3) Recommendations for $IMPORTANT_BOOK about $THEORY by $VISIONARY_INVENTOR_OF_THE_THEORY (which invariably leads back to #1; see also Scott Alexander's "all therapy books" review [2])

So I'm not surprised that this isn't clearly established as a treatment modality among medical professionals. There seems to be a good chance that something real is there, but I don't see anything convincing in terms of a validated theory or proven method of treatment. I honestly get the impression of something vaguely cult-like about some of the exchanges on social media around this (idiosyncratic uses of jargon, revelation of hidden truths as a major theme, claims of suppression by the mainstream/establishment), which I think has put me off trying to learn more about it because the whole thing starts to seem a little shady (cf. chiropractic, homeopathy, faith healing, etc.). Do you have any recommendations for someone who's had this kind of experience with the idea?

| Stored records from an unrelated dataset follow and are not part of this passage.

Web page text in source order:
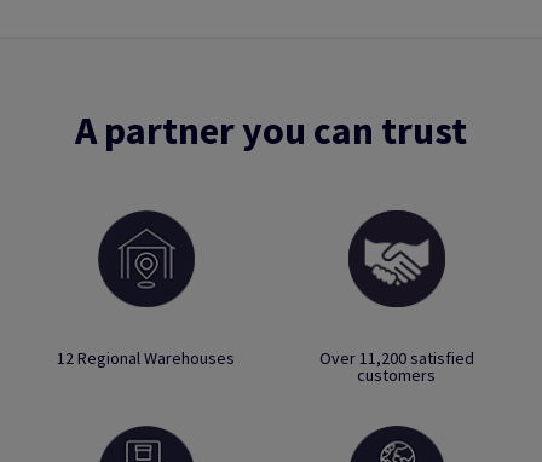
A partner you can trust
12 Regional Warehouses Over 11,200 satisfied
customers
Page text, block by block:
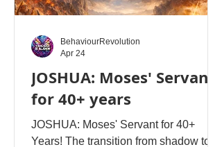
JOSHUA: Moses' Servant
for 40+ years
JOSHUA: Moses' Servant for 40+
Years! The transition from shadow to
BehaviourRevolution
Apr 24
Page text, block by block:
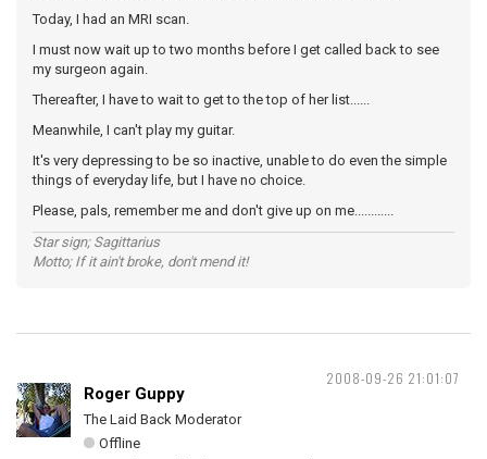
Today, I had an MRI scan.
I must now wait up to two months before I get called back to see
my surgeon again.
Thereafter, I have to wait to get to the top of her list......
Meanwhile, I can't play my guitar.
It's very depressing to be so inactive, unable to do even the simple
things of everyday life, but I have no choice.
Please, pals, remember me and don't give up on me............
Star sign; Sagittarius
Motto; If it ain't broke, don't mend it!
2008-09-26 21:01:07
Roger Guppy
The Laid Back Moderator
Offline
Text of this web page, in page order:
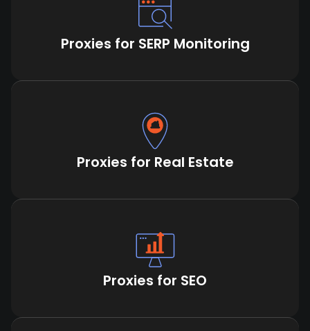
Proxies for SERP Monitoring
Proxies for Real Estate
Proxies for SEO
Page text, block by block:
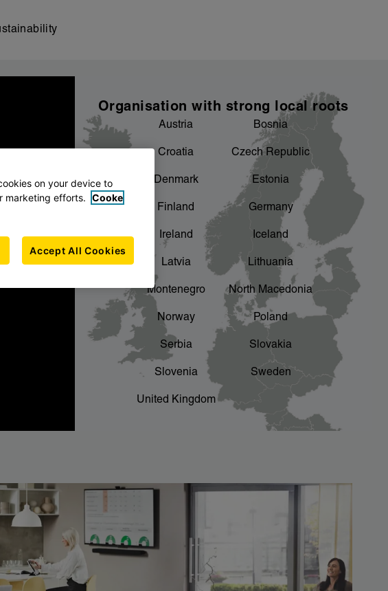
Organisation with strong local roots
Austria Bosnia
Croatia Czech Republic
Denmark Estonia
Finland Germany
Ireland Iceland
Latvia Lithuania
Montenegro North Macedonia
Norway Poland
Serbia Slovakia
Slovenia Sweden
United Kingdom
on your device to
marketing efforts. Cooke
Accept All Cookies

[1] The Foundation For Human Enrichment, d.b.a. Somatic Experiencing® Trauma Institute, is a 501(c)(3) nonprofit dedicated to resolving trauma worldwide by providing state-of-the-art professional training and public education in Somatic Experiencing® (SE™)

[2] https://slatestarcodex.com/2019/11/20/book-review-all-therap...


Are you suggesting physicians are uncomfortable treating somatization disorders or something?

Your comment makes a lot of assumptions: 1) physician is qualified and competent. 2) diagnosis is correct. 3) treatment is optimal.

Those are all big assumptions. Misdiagnosis and inappropriate treatment are very, very common. "Placebo" prescriptions are common. Something like 25% of presentations at primary care are for medically unexplained symptoms.

However, any half-decent physician will attempt to address obvious psychopathology, if present. I don't believe it is commonly being ignored.

I don't know your case specifics, but in presence of objective abnormalities - there is obviously going to be hesitation to diagnose somatoform.


> I don't know your case specifics, but in presence of objective abnormalities - there is obviously going to be hesitation to diagnose somatoform.

From the HN Guidelines:

> Please respond to the strongest plausible interpretation of what someone says, not a weaker one that's easier to criticize. Assume good faith.